With Reed's move to Ithaca, New York in 2013, ThouShaltNot disbanded, and Reed and Fuleki formed the new project Seeming. The debut Seeming album, Madness and Extinction, was released in 2014. Pop music critic Ben Rayner of the Toronto Star described its musical style as "cathedral-sized electronic soundscapes consistently whipped to a windblown frenzy." German music magazine Sonic Seducer called "The Burial" from Madness and Extinction "the darkest pop song you've ever danced to".

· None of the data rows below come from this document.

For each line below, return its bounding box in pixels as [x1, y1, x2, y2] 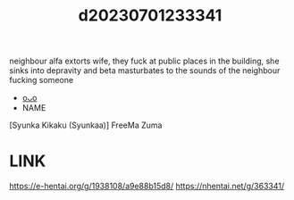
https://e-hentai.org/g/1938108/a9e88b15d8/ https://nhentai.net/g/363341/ [9, 180, 284, 192]
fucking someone [9, 75, 74, 86]
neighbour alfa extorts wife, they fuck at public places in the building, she [9, 55, 280, 67]
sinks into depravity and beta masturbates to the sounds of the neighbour [9, 65, 281, 76]
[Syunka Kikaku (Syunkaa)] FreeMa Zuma [9, 120, 163, 130]
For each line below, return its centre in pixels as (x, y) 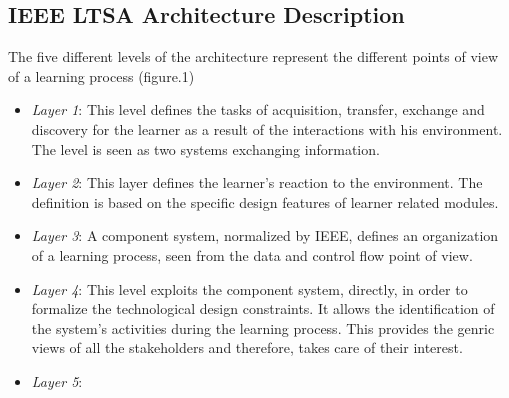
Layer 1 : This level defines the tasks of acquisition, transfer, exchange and (258, 109)
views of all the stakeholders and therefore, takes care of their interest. (247, 347)
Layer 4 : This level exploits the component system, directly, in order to (249, 288)
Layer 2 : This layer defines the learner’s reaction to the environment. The (257, 182)
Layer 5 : (57, 380)
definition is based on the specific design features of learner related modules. (265, 201)
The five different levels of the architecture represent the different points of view (253, 56)
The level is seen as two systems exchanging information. (205, 148)
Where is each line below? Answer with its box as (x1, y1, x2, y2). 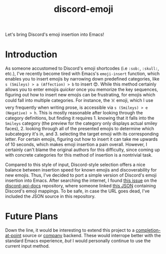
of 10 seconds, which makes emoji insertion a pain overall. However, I (5, 142, 148, 148)
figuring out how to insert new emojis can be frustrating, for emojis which (5, 92, 156, 98)
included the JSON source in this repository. (5, 193, 96, 199)
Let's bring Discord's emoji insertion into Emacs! (5, 31, 104, 38)
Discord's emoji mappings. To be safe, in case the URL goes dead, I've (5, 188, 150, 194)
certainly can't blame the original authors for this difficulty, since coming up (5, 147, 160, 153)
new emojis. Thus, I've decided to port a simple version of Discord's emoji (5, 172, 157, 178)
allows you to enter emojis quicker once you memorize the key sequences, (5, 86, 158, 92)
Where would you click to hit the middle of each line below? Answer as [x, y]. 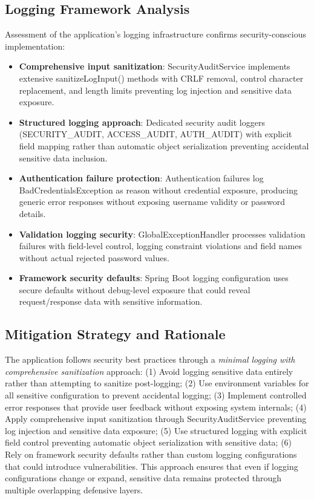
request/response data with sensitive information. [111, 301]
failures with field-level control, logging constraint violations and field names [160, 246]
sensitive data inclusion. [63, 157]
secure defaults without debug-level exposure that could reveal [135, 289]
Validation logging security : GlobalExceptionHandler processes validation [162, 234]
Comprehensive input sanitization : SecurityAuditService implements [155, 66]
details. [32, 213]
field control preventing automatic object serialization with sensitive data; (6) [149, 442]
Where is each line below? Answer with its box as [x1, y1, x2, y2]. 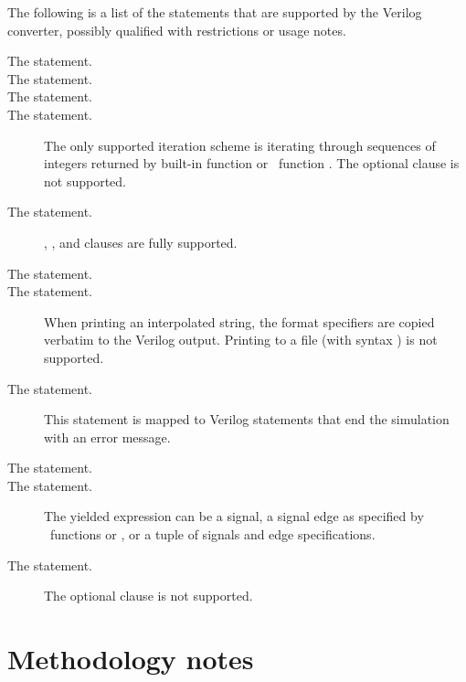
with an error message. [44, 427, 171, 446]
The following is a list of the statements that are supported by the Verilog [7, 3, 422, 21]
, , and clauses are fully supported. [44, 232, 238, 251]
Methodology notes [7, 640, 254, 677]
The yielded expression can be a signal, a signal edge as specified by [44, 506, 424, 526]
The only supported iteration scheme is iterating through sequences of [44, 135, 436, 155]
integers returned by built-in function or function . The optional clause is [44, 154, 460, 173]
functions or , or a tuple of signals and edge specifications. [49, 525, 376, 544]
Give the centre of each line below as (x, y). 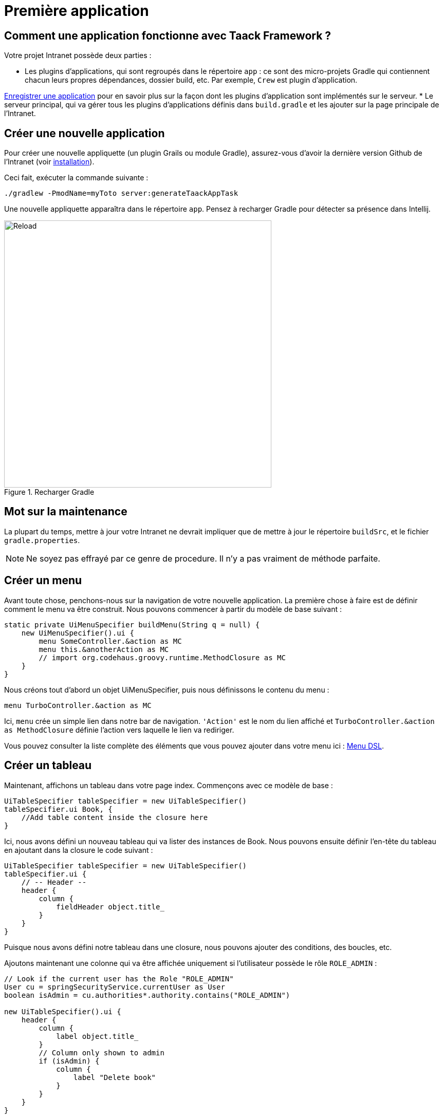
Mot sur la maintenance (66, 512)
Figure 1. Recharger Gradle (49, 492)
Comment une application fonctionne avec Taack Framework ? (168, 35)
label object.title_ (97, 1036)
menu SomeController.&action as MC (110, 641)
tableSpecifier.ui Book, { (58, 809)
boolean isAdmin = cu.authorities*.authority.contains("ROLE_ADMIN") (147, 995)
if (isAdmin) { (69, 1061)
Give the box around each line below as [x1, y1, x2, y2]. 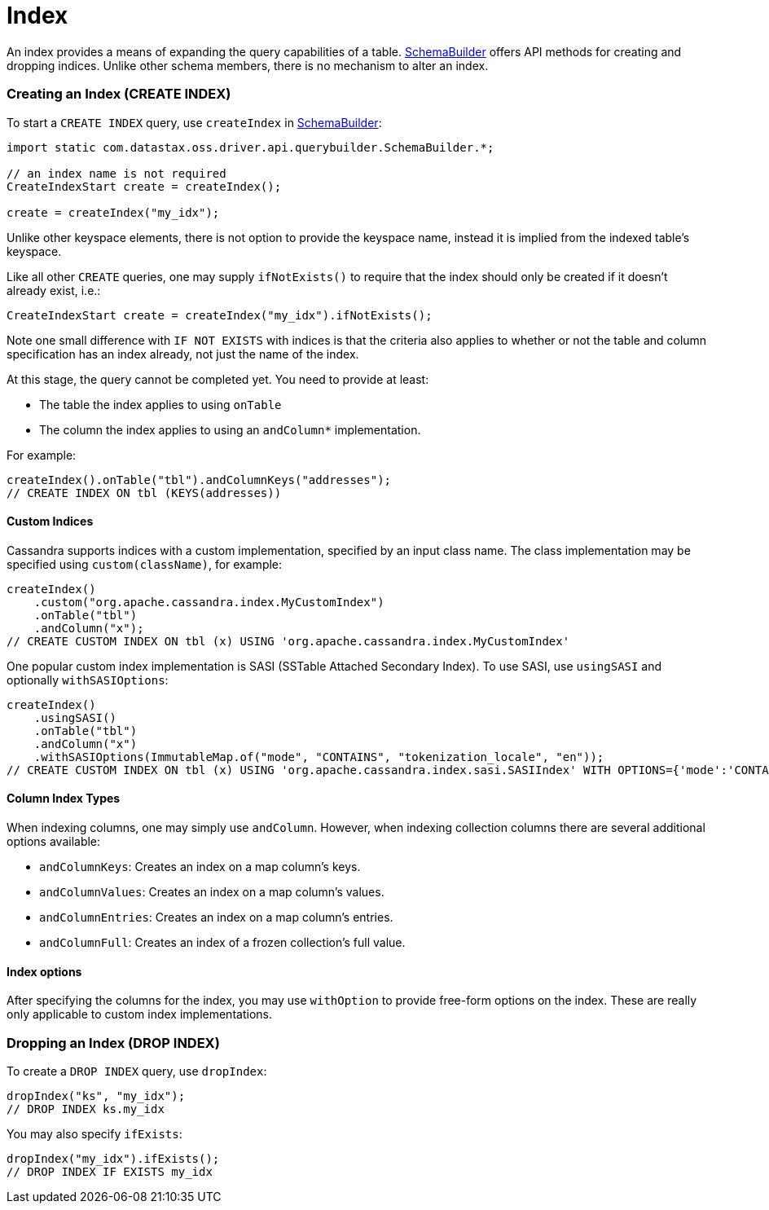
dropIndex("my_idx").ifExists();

SOL: A Self-Banishment Ritual was released in 2017, with guest appearances by noise artist Merzbow and rapper Sammus. Author and journalist Kieron Gillen ranked opening track "Doomsayer" as one of his top 40 tracks of 2017. Sonic Seducer reviewed the album as tension-filled and impactful.

2020 album The Birdwatcher's Guide to Atrocity was co-produced by Sarah Hennies, who also contributed percussion, and included guest vocals by Bill Drummond of the KLF. The Big Takeover premiered the video for "Go Small" and favorably reviewed the album.

Seeming's fourth album The World was released on Artoffact Records in December 2025. It debuted at #100 on the UK album download charts.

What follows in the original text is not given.